Step 6: Run continuously and feed back failures.
Wire the evaluation into continuous integration so every change to the retriever, embeddings, chunking, prompt, or model runs against the labeled set and reports per-layer scores against the baseline. In production, run online faithfulness checks on sampled traffic and add the failures to the labeled set, so real-world failure modes become permanent regression tests. Over time the dataset grows to cover the long tail that no initial curation anticipated.
Key Takeaway

Always evaluate retrieval and generation separately. Low context recall is a retriever problem no prompt can fix; good retrieval with low faithfulness is a generation problem no embedding change can fix. The layered diagnosis is the entire value of RAG evaluation.

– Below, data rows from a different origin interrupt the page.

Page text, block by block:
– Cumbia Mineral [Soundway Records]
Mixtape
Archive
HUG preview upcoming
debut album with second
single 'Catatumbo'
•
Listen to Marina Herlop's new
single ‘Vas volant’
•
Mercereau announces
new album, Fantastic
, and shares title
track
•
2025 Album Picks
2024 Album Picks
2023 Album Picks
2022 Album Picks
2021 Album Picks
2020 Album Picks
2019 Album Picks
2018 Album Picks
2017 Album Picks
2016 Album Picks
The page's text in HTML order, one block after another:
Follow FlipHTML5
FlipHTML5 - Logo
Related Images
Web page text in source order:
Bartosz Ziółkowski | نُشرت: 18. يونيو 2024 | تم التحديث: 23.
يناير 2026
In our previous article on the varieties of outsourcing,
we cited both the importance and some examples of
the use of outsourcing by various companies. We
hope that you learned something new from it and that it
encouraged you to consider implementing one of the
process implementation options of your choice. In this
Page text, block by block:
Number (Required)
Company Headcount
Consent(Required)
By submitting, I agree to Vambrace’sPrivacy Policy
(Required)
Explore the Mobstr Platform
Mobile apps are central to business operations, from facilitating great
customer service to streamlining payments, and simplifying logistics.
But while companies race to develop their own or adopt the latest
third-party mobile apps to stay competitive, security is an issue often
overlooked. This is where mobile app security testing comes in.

Generating an Evaluation Set for RAG

The labeling burden is the main obstacle to RAG evaluation, and a practical accelerator is synthetic question generation grounded in your own corpus. For each document or chunk, prompt a strong model to generate questions that the chunk answers, which gives you question-answer pairs where the relevant chunk is known by construction, no manual relevance labeling required. Generate across the corpus to get broad coverage, then have a human review a sample to confirm the questions are realistic and the labeled-relevant chunks are actually sufficient to answer them. This produces a usable retrieval evaluation set in hours rather than days, and it covers documents that real traffic has not yet exercised.

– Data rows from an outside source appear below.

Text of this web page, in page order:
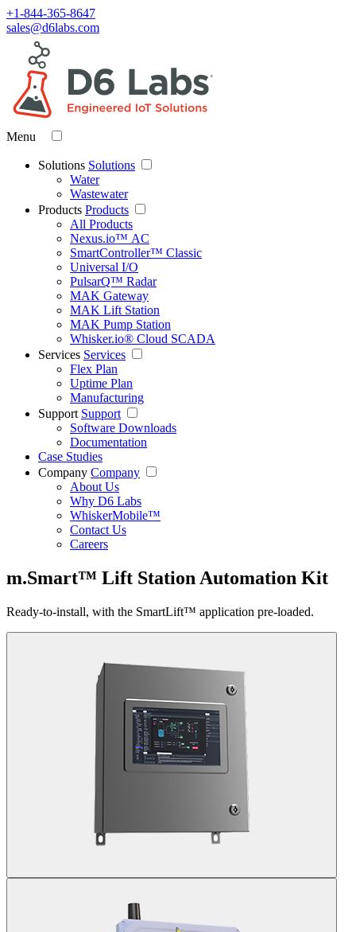
+1-844-365-8647
sales@d6labs.com
Menu
Solutions Solutions
Water
Wastewater
Products Products
All Products
Nexus.io™ AC
SmartController™ Classic
Universal I/O
PulsarQ™ Radar
MAK Gateway
MAK Lift Station
MAK Pump Station
Whisker.io® Cloud SCADA
Services Services
Flex Plan
Uptime Plan
Manufacturing
Support Support
Software Downloads
Documentation
Case Studies
Company Company
About Us
Why D6 Labs
WhiskerMobile™
Contact Us
Careers
m.Smart™ Lift Station Automation Kit
Ready-to-install, with the SmartLift™ application pre-loaded.

Synthetic generation has a known limitation: the questions tend to be cleaner and more direct than real user queries, which are messy, ambiguous, and often span multiple documents. So treat the synthetic set as a starting point that you supplement with real questions from production logs as soon as you have them. The strongest RAG evaluation set combines both: synthetic pairs for broad corpus coverage and known relevance labels, plus real production questions for the messy long tail that reveals how the retriever behaves on actual usage. The two sources cover each other's blind spots, and together they give a realistic picture of retrieval quality.

Evaluating Memory-Backed Retrieval

A persistent memory system is a RAG system with two extra wrinkles: the corpus changes over time as memories are stored and consolidated, and each memory carries a confidence score. The same precision, recall, and faithfulness metrics apply directly, but you also evaluate whether confidence predicts correctness, because downstream components rely on it. Adaptive Recall's status tool reports retrieval quality and confidence distribution, which lets you treat the memory layer as a measurable retrieval component and score it with exactly the methodology above rather than trusting it blindly.